You need to at least taste the wines your wife likes to get an idea as to her palate to get it right. I only brew dry wines and let them ferment out and then age them for at least a year or two on average.


----------



## DarkStar (Oct 26, 2006)

Doing sweet wines it is best to allow them to complete fermantation first, it is extermley hard to stop a ferment in progress. Sorbate will only stop the yeast from multipling and most wine yeasts are tolerant of normal levels of sulfite. So to sweeten it is, wait unil clear either through waiting and racking, or usage of fining agents, can sterile filter if so desired now. Adding recomended dosage of sulfite to prevent MLF (50 ppm) and sorbate 1/2 tsp gallon, add sugar through taste test to proper amount, how much sugar for taste will depend on acid level and tannin content and personal preferance, wait 2 to 3 weeks checking gravity to make sure there is no signs of fermentation or you will risk bottle bombs and then bottle.


----------



## JSin (Oct 28, 2006)

If your wife likes wine that is only a little sweat try a leapframil if she likes medium sweet try a gewürztraminer and if she likes very sweet try an Ice wine there are kits for all three.


----------



## conboss (Oct 28, 2006)

DarkStar said:


> Doing sweet wines it is best to allow them to complete fermantation first, it is extermley hard to stop a ferment in progress. Sorbate will only stop the yeast from multipling and most wine yeasts are tolerant of normal levels of sulfite. So to sweeten it is, wait unil clear either through waiting and racking, or usage of fining agents, can sterile filter if so desired now. Adding recomended dosage of sulfite to prevent MLF (50 ppm) and sorbate 1/2 tsp gallon, add sugar through taste test to proper amount, how much sugar for taste will depend on acid level and tannin content and personal preferance, wait 2 to 3 weeks checking gravity to make sure there is no signs of fermentation or you will risk bottle bombs and then bottle.



Instead of sugar save some of the juice before adding the yeast. You can freeze it and then after the fermentation is complete and you've done everything DarkStar said to do add it back to the wine. I understand that process is called sweet reserve. I'm doing it with my blackberry.

Greg


----------



## djamwolfe (Oct 29, 2006)

I just got done making a Strawberry white zinfandel kit Made by RJ Spagnols and it is a sweet dessert type wine - not wine cooler sweet, but my wife loves it. They have a whole series of "Breezin" kits that are sweet. 
HTH Devon


----------



## cpfan (Nov 5, 2006)

Generally kit makers allow the wine to ferment to dryness and then add sorbate and sweetener. This is because, as Darkstar said, it is very difficult to stop an ongoing ferment.
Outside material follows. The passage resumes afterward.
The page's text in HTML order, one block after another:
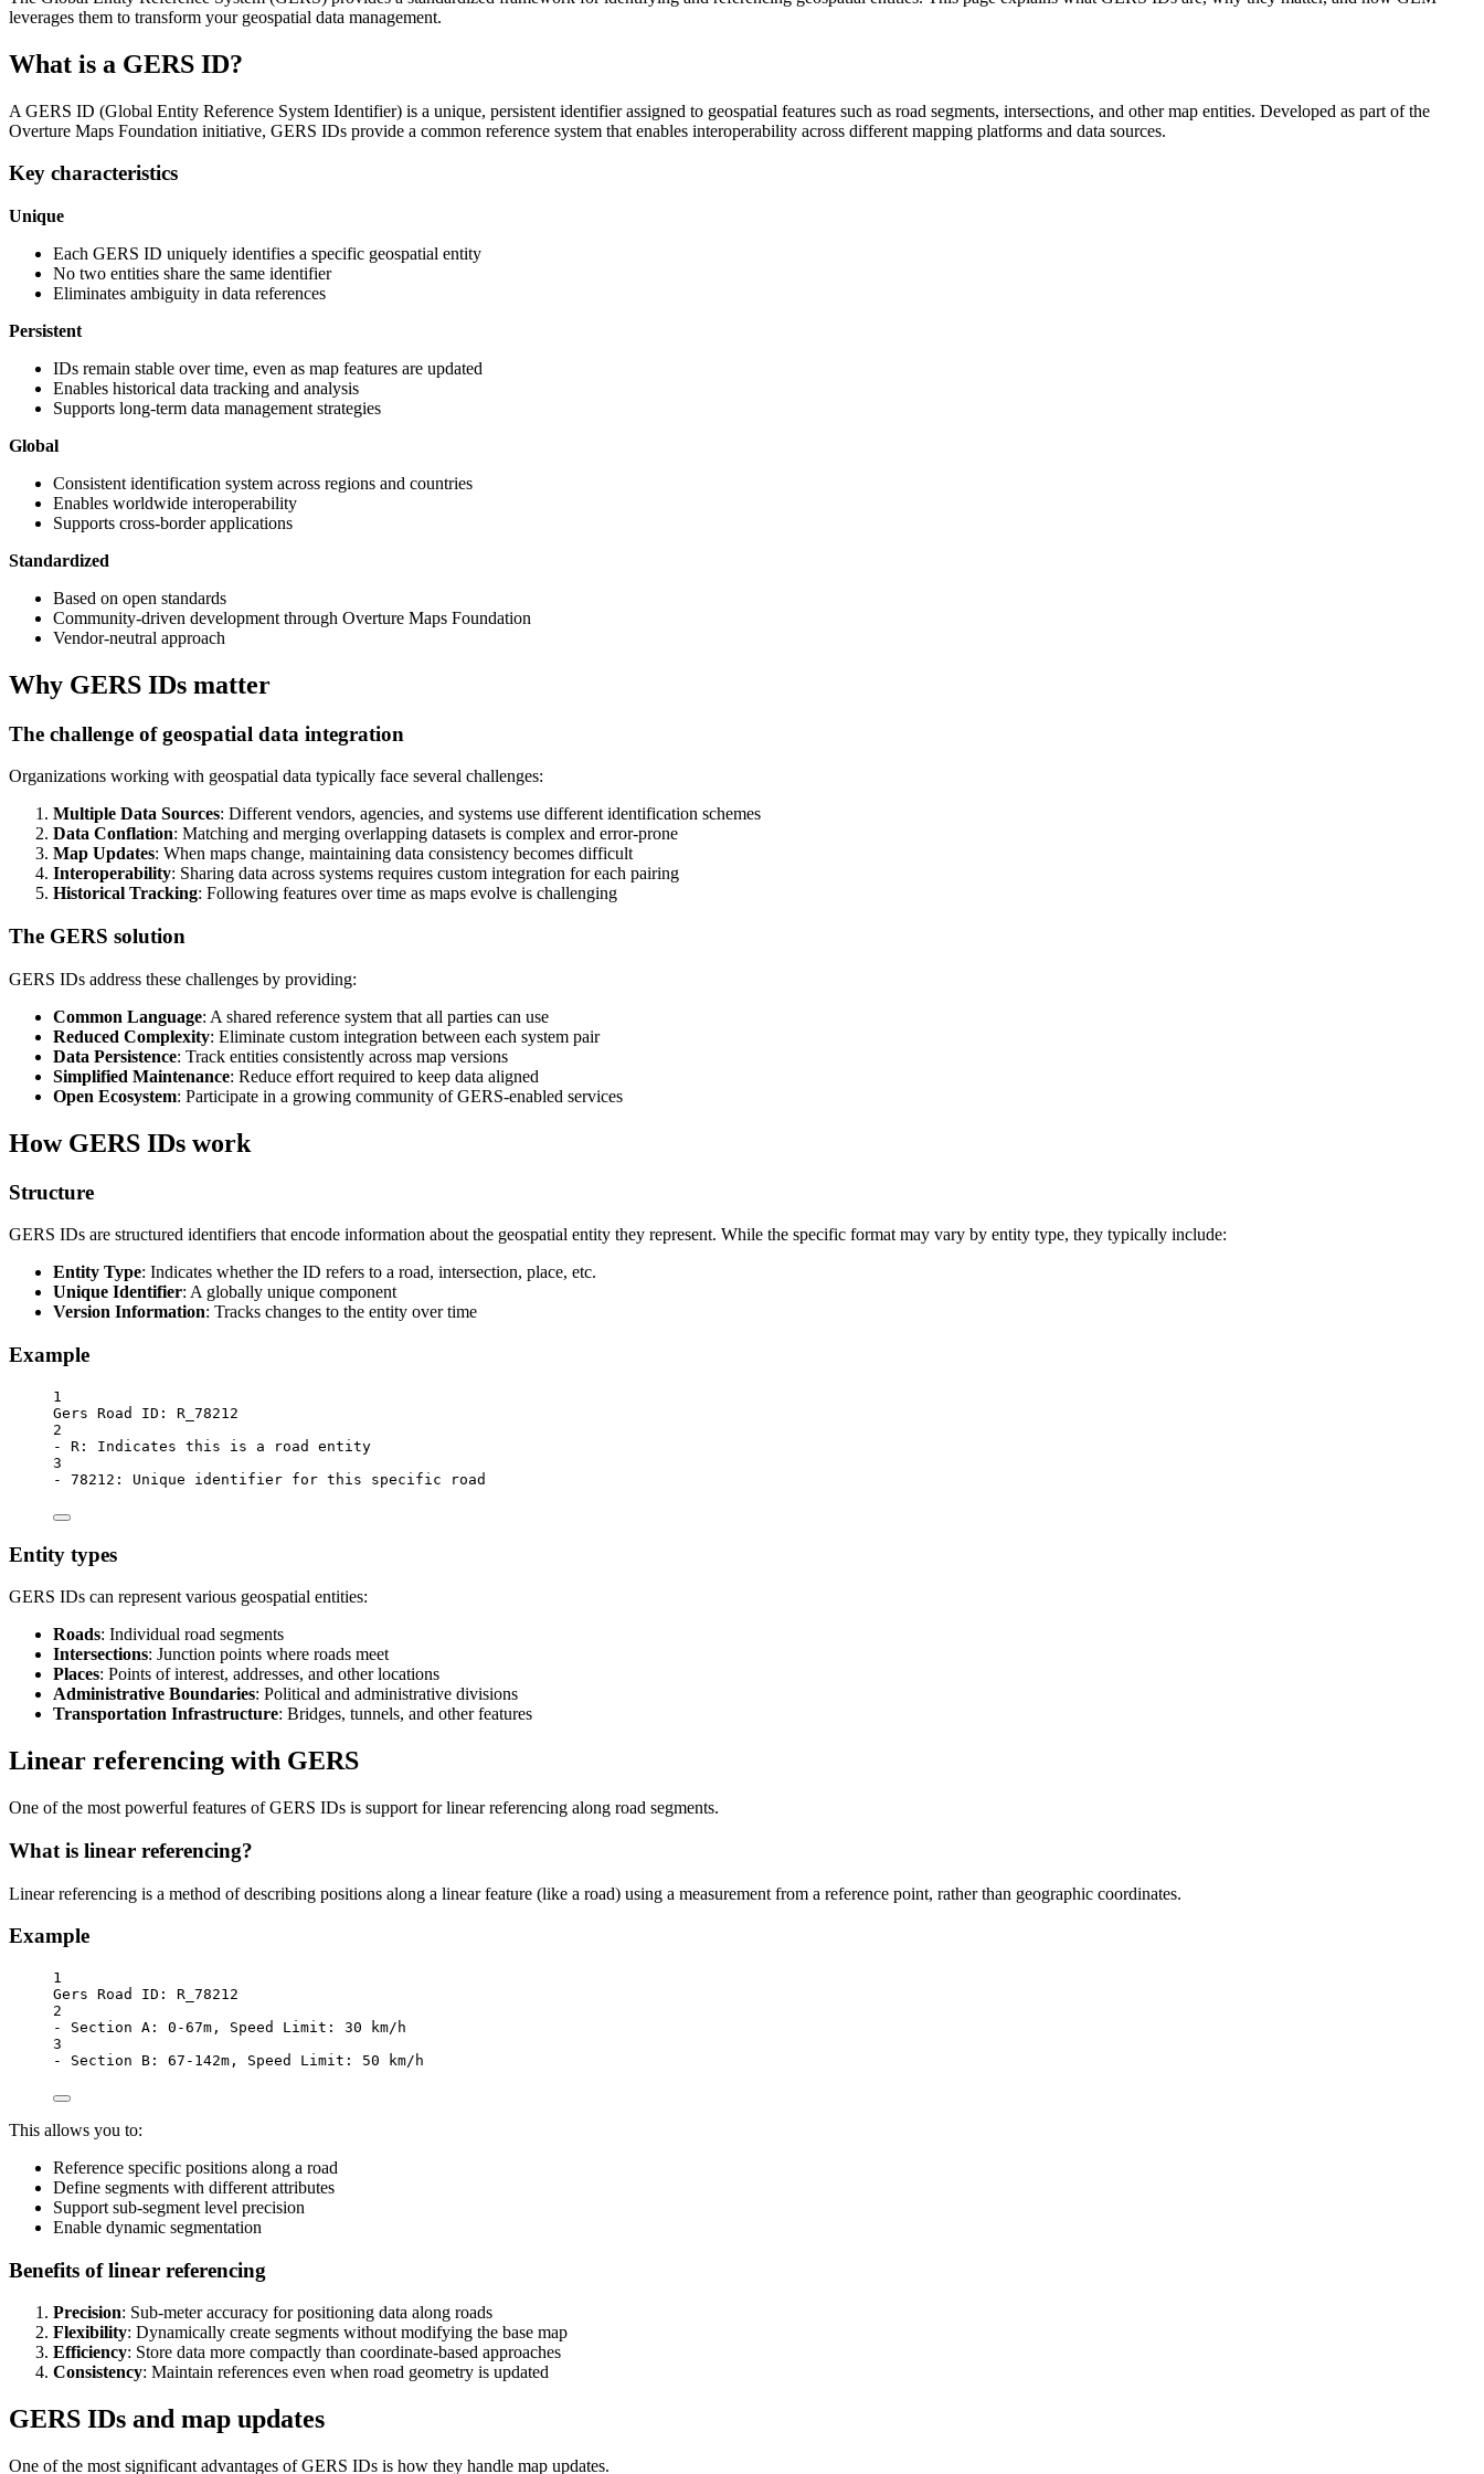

The mist style kits (like the Orchard Breezin mentioned) follow this approach. The fruit flavour and sweetener is in a bag that is added after the sorbate and before the clearing agent(s). These are too sweet for some people. The strawberry mentioned is probably a 4 or 5 on the BC liquor board scale.

Some other kits (eg blushes, gewurztraminers) include a sweetening pouch to be used similarly. Generally these make the wine a 1 or 2 on the BC scale.

You can sweeten any wine kit by adding wine conditioner after the sorbate. It can be difficult to figure out how much sweetener.

Steve


----------



## Todd (Nov 6, 2006)

cpfan said:


> Generally kit makers allow the wine to ferment to dryness and then add sorbate and sweetener. This is because, as Darkstar said, it is very difficult to stop an ongoing ferment.
> 
> The mist style kits (like the Orchard Breezin mentioned) follow this approach. The fruit flavour and sweetener is in a bag that is added after the sorbate and before the clearing agent(s). These are too sweet for some people. The strawberry mentioned is probably a 4 or 5 on the BC liquor board scale.
> 
> ...



Thanks guys, I'll just have to give it a try and see. I think we will do a reisling or gewurztraminer for the first batch, she tends to like those the most. I say she likes it but I like it also.


----------



## cpfan (Nov 6, 2006)

Todd...there's lots of good Riesling & Gewurztraminer kits out there. Since I don't know where you live (update your profile to give us a clue), it's difficult to recommend one. You could ask your retailer or check the websites to see which ones include a sweetening pack.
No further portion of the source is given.